[Exercise data]
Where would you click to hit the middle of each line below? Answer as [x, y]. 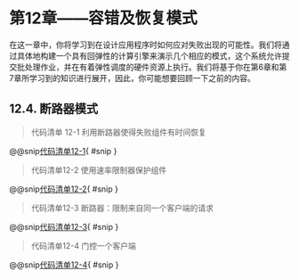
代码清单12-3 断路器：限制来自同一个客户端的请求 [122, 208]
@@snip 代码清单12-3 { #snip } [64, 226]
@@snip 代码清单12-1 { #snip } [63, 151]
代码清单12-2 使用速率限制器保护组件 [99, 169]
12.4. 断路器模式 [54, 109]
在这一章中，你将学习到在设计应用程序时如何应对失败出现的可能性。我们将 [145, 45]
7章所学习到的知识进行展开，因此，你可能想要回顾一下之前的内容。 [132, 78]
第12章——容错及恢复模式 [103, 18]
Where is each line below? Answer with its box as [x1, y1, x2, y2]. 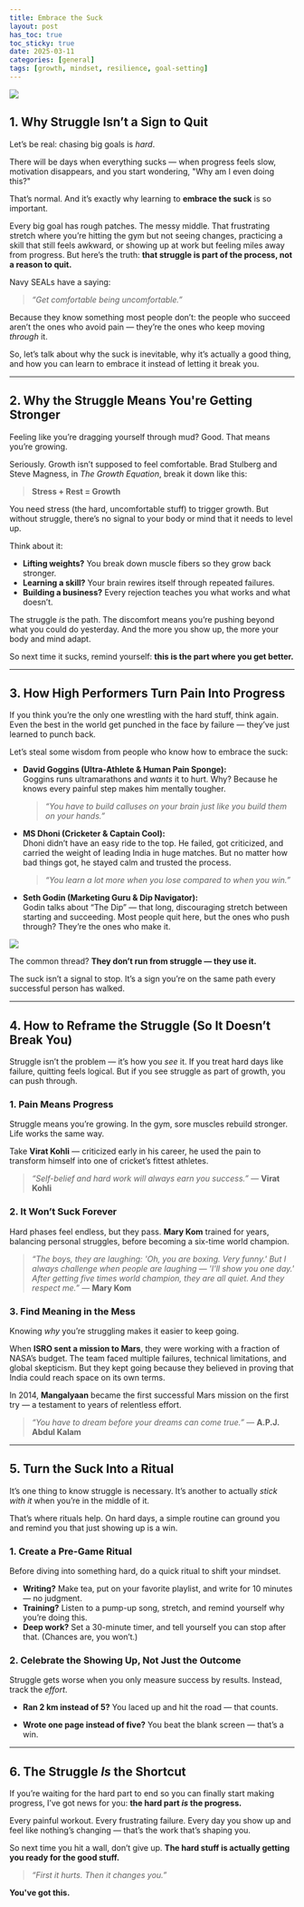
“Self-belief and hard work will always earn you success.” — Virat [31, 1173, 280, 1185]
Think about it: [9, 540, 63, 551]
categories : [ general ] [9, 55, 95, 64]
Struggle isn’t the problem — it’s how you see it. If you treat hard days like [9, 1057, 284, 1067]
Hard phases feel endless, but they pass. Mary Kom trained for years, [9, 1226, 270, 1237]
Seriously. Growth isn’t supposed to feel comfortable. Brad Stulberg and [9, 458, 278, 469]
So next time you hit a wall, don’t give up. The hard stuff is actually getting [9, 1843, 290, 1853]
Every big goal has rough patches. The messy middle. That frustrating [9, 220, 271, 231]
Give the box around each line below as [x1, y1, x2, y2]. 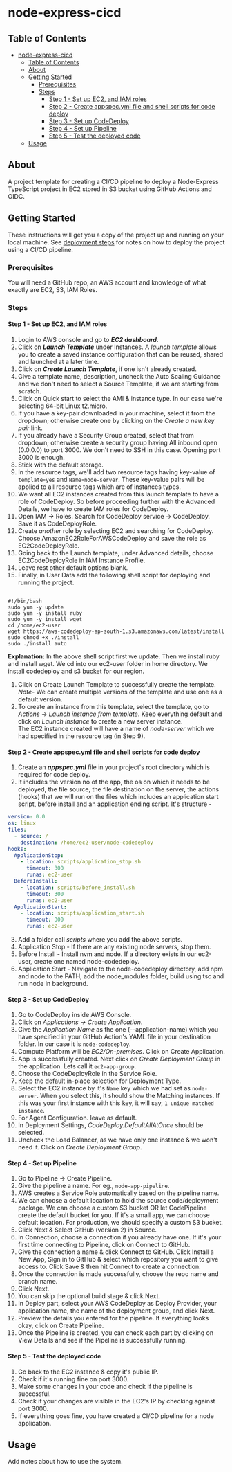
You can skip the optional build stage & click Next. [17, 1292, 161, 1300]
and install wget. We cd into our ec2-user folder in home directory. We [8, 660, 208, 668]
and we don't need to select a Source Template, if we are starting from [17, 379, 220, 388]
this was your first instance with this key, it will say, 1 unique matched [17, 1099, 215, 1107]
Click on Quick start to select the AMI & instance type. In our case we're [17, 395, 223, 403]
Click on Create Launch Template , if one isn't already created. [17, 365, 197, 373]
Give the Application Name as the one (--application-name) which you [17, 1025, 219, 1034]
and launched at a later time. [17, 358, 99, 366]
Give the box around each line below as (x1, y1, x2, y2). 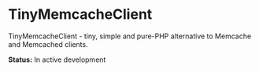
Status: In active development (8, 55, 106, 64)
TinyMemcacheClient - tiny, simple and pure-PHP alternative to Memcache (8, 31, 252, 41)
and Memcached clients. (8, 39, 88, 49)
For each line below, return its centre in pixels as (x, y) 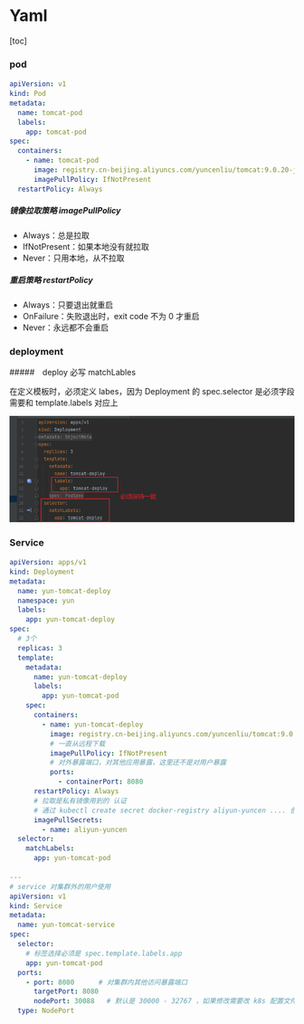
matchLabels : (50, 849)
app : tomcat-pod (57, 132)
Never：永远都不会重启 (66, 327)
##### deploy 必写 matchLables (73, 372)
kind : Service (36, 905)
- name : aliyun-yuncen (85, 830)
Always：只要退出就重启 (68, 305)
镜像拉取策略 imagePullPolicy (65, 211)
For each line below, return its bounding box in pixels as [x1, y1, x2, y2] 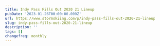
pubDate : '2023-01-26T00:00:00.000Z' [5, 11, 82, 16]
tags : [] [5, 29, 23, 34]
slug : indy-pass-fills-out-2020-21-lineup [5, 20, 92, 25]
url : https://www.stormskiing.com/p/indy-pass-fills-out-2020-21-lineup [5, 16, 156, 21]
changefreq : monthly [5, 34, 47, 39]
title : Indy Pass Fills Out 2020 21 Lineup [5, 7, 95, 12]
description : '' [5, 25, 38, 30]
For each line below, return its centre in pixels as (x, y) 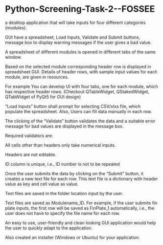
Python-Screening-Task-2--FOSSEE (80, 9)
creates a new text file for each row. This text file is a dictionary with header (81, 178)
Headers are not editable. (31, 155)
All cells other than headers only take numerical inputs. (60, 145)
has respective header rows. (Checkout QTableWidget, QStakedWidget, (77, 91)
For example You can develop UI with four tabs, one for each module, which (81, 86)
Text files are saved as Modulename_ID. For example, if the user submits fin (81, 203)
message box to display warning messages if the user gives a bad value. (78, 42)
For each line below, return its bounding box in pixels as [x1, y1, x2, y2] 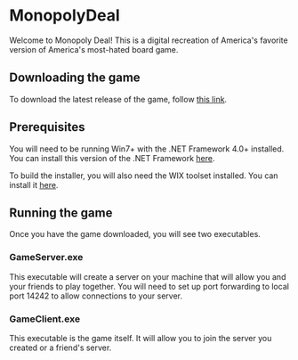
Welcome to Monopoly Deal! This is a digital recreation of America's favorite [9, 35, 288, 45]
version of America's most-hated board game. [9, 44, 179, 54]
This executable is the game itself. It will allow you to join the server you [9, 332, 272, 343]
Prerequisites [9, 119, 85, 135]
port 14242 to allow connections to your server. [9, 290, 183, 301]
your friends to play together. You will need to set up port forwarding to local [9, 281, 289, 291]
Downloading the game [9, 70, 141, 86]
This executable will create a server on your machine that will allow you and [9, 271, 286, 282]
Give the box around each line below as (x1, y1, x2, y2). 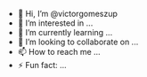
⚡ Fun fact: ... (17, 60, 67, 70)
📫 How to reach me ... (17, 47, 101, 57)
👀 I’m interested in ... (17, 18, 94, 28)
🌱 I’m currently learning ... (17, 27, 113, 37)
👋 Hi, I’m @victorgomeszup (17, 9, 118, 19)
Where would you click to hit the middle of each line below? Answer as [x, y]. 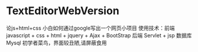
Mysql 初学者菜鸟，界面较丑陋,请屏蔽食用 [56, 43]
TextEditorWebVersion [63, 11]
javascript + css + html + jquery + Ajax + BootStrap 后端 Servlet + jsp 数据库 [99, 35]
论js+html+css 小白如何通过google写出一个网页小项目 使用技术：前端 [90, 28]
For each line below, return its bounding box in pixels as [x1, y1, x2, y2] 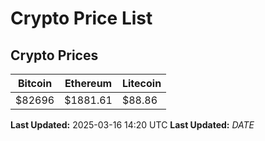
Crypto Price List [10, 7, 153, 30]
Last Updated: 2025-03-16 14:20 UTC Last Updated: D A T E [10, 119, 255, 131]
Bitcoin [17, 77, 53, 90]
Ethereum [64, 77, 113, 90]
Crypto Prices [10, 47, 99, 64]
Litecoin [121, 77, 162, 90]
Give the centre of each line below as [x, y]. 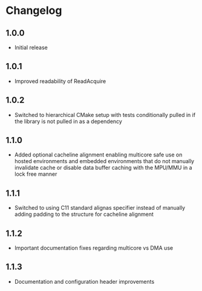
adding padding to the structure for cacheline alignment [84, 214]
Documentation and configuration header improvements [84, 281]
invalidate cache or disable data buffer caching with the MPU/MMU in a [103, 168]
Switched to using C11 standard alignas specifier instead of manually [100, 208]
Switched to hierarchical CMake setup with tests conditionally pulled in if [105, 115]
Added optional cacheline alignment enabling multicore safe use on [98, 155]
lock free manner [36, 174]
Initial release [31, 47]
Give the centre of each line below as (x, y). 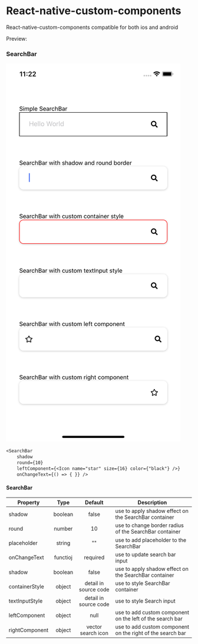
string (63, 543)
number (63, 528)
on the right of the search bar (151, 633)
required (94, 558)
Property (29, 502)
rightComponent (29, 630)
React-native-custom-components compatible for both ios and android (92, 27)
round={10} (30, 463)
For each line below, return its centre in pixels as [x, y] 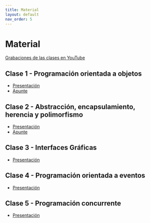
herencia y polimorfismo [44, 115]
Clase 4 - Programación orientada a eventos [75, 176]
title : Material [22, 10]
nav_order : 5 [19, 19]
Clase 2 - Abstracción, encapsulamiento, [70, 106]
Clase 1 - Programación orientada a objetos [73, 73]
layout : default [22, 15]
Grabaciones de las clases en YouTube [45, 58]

[What you should do]
Repeat the lines above exactly, beginning with the one containing "Never：永远都不会重启 (66, 327)" and finishing with the one containing "All cells other". No pictures belong in the copy.

[Result for this task]
Never：永远都不会重启 (66, 327)
##### deploy 必写 matchLables (73, 372)
kind : Service (36, 905)
- name : aliyun-yuncen (85, 830)
Always：只要退出就重启 (68, 305)
镜像拉取策略 imagePullPolicy (65, 211)
For each line below, return its bounding box in pixels as [x1, y1, x2, y2] 
pubDate : '2023-01-26T00:00:00.000Z' [5, 11, 82, 16]
tags : [] [5, 29, 23, 34]
slug : indy-pass-fills-out-2020-21-lineup [5, 20, 92, 25]
url : https://www.stormskiing.com/p/indy-pass-fills-out-2020-21-lineup [5, 16, 156, 21]
changefreq : monthly [5, 34, 47, 39]
title : Indy Pass Fills Out 2020 21 Lineup [5, 7, 95, 12]
description : '' [5, 25, 38, 30]
For each line below, return its centre in pixels as (x, y) 
Python-Screening-Task-2--FOSSEE (80, 9)
creates a new text file for each row. This text file is a dictionary with header (81, 178)
Headers are not editable. (31, 155)
All cells other than headers only take numerical inputs. (60, 145)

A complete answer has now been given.